Report: Little Being Done to Combat Insider Threats

By Allyson Versprille

Despite high profile cases of employees stealing information from intelligence agencies and the military, companies and organizations are taking few steps to thwart insider threats, a recently released report said.

“This is mind boggling considering the sensitivity of this data. This is one of the most alarming trends and it has gotten worse but no one is doing much of anything to combat it,” said Holger Schulze founder of LinkedIn’s Information Security Community, which comprises more than 260,000 cyber security professionals.

A survey of 500 cyber security professionals in the community showed that the concern about insider threats is growing but organizations are not increasing their budgets accordingly. “Everyone has the same perception. Everybody is experiencing the same issues,” Schulze said.

Seventy percent of respondents said insider threats have grown in frequency within the past 12 months, and that they feel moderately to extremely vulnerable to such attacks. Only 34 percent said that they expect their organizations' budgets to address the issue, according to the report, "Insider Threat Spotlight Report," sponsored by Vectra Networks, a cyber security firm.

Sixty-two percent said insider attacks are far more difficult to detect and prevent than external attacks, as insiders already have credentialed access to sensitive information and systems. That makes it harder to spot red flags.

Respondents included executives, managers and IT security practitioners representing organizations of varying sizes across many industries, according to the report.

Schulze said attitudes are similar to those experienced years ago when companies and government organizations didn't take cyber espionage seriously. They didn't want to invest money into preventing an attack that might not happen.

“It was like investing in security was like investing in insurance,” Schulze said. “Five years ago there was a possibility that you couldn’t get hacked, but now there’s almost 100 percent certainty that you will. It’s not a matter of 'if,' it’s a matter of 'when.'”

Less than 50 percent of organizations actually have appropriate strategies to prevent internal attacks, with just 21 percent continuously monitoring user behavior within their network, the report said.

“It all comes down to organizational priorities, complacency and legal pressure,” Schulze said. “There seems to be this dichotomy with insider threats and attacks and damage going up, but at the same time only less than half of these entities are considering raising budgets to combat threats.”

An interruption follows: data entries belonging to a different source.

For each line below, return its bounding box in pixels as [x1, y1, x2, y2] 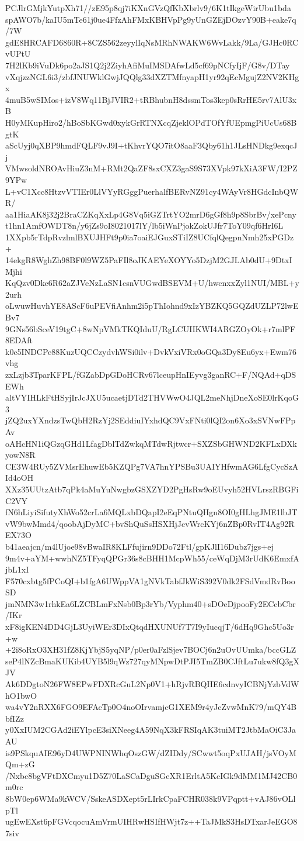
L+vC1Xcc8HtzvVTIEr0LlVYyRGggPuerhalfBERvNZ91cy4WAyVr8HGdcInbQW [5, 185, 299, 197]
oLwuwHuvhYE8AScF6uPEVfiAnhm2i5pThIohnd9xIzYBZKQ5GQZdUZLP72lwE [5, 299, 299, 312]
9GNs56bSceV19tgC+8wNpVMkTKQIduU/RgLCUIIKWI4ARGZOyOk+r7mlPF [5, 322, 296, 335]
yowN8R [5, 449, 36, 461]
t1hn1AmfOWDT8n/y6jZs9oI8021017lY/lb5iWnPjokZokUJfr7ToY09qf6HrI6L [5, 219, 284, 232]
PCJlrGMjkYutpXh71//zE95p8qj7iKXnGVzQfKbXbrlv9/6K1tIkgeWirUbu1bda [5, 2, 291, 13]
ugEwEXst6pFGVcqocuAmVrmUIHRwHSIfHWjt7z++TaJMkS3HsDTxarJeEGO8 [5, 815, 298, 828]
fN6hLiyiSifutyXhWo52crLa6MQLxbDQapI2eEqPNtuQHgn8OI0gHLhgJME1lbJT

There are some relatively simple steps cyber security professionals within organizations can do to detect an employee stealing data or intellectual property, he said.

“There needs to be an implementation of database monitoring for suspicious behavior," he said. Employees looking up sensitive data at 2 a.m., for example, in large quantities, should set off some kind of alarm, Schulze said. “There needs to be a better implementation of basic policies. Data should only be available on a need-to-know basis. There should be a separation of duties so that not that many people have access to information outside of their own work. If you’re not encrypted, get encrypted.”

The biggest threat to insider security breaches are privileged users such as managers because they have the most access to sensitive information, the report found. The second biggest threat are company contractors and consultants, with regular employees coming in third.

“That makes combating these issues in defense spaces even harder because these are the people that we trust with our data,” he said. “They may look like a trusted employee of a government entity but they can be working for another entity. They could be disgruntled employees. They could be motivated by money.”

However, background checks may not be the answer. “Background checks don’t get everything. They can’t look into someone’s mind and intentions,” Schulze said. Increasing the frequency of background checks may help, but it is only a piece of the “multilayered problem that needs a multilayered solution." Frequent checks may not be realistic, Schulze said.

“I don’t think there is an easy answer — that’s the crux of it. If that was the case, we would have solved this years ago,” Schulze said.

Vulnerabilities are caused by deficient data protection strategies, more sensitive data being moved beyond firewalls and onto mobile devices, and a lack of employee training and awareness, the report found.

“Risks come with modern day trends — such as moving information to cloud-based programs and use of mobile devices — and it has impacted security,” Schulze said.